Candy and gum companies had especially high rates of targeting minority consumers.

“Candy brands represented 9.4% of all TV advertising spending for food-related brands, but this category contributed 13.3% of food-related spending on Spanish-language TV and 18.3% of spending on Black-targeted TV,” the report notes.

The data reveals that black children and teens saw at least twice as many ads for gum and soda as their white peers, and around 70 percent more food-related TV commercials.

The authors of the study were quick to note that marketing a product to appeal to a specific demographic is not in itself problematic, but public health advocates argue that it can become questionable when disparities between different populations are taken into account. Numerous studies have shown that Americans are gaining more and more weight, and minorities are diagnosed with obesity more frequently than other groups.  

According to data from the US Department of Health and Human Services Office of Minority Health, African Americans were 1.5 times as likely to be considered obese as Non- Hispanic Whites in 2011. Data also showed that African American women were 80 percent more likely to be diagnosed as obese than non-Hispanic white women.

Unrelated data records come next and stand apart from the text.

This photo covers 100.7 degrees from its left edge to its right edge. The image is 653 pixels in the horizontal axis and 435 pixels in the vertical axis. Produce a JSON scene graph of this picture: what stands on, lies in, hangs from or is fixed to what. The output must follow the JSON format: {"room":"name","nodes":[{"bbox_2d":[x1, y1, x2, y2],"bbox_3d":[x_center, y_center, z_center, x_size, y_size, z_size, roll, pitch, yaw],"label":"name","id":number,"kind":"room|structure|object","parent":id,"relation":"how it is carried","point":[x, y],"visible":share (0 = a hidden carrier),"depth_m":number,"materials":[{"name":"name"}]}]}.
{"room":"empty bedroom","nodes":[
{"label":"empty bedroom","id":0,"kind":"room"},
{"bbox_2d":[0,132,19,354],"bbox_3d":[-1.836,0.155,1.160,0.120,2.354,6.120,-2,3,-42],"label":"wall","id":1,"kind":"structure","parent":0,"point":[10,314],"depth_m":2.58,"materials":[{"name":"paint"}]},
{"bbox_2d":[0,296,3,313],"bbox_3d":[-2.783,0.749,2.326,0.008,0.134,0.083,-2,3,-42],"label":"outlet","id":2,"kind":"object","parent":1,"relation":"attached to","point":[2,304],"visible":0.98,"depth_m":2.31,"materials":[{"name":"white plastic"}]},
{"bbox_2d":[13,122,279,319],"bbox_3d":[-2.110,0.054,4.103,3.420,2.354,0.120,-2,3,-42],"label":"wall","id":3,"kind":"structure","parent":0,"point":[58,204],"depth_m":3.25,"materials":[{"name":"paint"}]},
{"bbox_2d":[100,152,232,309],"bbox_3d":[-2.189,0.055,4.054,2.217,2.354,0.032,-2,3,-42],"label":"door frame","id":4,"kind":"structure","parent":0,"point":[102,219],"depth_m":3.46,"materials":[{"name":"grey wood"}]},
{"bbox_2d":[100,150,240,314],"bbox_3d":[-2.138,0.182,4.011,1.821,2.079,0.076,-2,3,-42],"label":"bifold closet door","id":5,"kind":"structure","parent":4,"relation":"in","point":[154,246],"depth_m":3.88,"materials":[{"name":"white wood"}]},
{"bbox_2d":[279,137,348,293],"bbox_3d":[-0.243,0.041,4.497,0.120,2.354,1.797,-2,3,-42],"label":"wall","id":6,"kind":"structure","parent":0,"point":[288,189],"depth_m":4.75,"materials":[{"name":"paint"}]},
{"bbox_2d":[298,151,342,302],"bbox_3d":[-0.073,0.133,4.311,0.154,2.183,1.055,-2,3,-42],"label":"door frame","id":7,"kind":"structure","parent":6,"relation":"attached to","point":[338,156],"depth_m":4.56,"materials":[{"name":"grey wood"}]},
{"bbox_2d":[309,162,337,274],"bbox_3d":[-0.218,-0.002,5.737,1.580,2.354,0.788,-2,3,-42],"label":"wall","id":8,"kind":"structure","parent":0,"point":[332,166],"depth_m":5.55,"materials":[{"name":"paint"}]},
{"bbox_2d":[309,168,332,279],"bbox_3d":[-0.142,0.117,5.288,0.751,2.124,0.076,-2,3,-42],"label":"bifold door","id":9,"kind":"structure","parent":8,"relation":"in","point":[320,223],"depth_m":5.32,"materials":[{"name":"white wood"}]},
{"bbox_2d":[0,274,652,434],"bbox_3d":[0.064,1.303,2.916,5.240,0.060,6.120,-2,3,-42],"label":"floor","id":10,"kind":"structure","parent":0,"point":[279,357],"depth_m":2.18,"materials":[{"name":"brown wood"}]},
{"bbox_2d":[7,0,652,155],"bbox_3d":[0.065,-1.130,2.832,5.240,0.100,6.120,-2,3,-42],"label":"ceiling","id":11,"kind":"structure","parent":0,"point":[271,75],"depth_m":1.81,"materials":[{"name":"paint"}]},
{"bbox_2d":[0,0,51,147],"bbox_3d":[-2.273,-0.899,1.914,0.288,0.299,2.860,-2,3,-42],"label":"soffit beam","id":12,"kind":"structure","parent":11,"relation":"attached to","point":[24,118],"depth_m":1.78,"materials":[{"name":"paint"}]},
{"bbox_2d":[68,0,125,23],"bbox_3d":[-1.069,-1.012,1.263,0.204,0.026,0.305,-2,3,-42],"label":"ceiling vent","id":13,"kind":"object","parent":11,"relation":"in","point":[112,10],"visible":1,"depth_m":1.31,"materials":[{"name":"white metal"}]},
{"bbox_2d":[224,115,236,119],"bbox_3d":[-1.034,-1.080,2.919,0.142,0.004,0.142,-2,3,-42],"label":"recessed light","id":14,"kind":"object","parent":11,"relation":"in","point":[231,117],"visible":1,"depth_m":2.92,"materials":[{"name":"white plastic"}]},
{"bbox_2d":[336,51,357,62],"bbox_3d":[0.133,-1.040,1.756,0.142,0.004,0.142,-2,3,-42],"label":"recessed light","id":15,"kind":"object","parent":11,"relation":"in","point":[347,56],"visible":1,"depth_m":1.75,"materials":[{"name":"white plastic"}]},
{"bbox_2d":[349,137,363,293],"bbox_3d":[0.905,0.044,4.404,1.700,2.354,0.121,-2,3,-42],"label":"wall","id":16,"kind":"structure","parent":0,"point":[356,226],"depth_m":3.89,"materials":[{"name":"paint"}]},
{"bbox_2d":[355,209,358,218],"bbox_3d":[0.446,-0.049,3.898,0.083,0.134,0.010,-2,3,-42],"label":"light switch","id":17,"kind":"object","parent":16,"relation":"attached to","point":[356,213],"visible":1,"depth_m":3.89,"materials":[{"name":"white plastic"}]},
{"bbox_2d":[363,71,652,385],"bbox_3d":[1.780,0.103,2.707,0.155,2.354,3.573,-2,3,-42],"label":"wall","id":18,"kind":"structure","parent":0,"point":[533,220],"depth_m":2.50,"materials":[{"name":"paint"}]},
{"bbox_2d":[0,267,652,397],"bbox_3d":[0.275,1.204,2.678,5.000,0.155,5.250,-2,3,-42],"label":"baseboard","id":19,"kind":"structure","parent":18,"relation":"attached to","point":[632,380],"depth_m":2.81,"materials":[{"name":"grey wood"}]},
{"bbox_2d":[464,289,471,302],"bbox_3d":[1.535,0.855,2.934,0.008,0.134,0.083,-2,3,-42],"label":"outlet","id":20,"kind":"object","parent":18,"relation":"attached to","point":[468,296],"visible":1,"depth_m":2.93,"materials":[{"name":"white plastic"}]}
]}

“This is a clear case of tactics that must be profitable from the business perspective but at the cost of fostering an environment that promotes poor health in black and Hispanic youth in particular," Shiriki Kumanyika, Chair of the African American Collaborative Obesity Research Network, which studies obesity among black Americans, told NBC News in relation to the study’s findings.

Although it's difficult to prove that advertising directly causes people to eat too much junk food, how companies advertise reflects and reinforces preferences, the researchers noted.

“Public health advocacy campaigns should focus on improving marketing practices of companies that currently allocate disproportionately more of their advertising budgets to market unhealthy products to Black and Hispanic youth,” they then recommended.

And some experts agree that such efforts are needed.

“Public health advocacy focuses on education, but also on trying to obtain policies to improve the environment of food choice—soda taxes are a good example,” says Dr. Nestle.

 “Mrs. Obama’s Let’s Move! campaign has the goals of putting healthier foods into inner cities and other low-income areas and improving food in schools—both important methods for providing healthier options to minority and low-income communities,” she adds.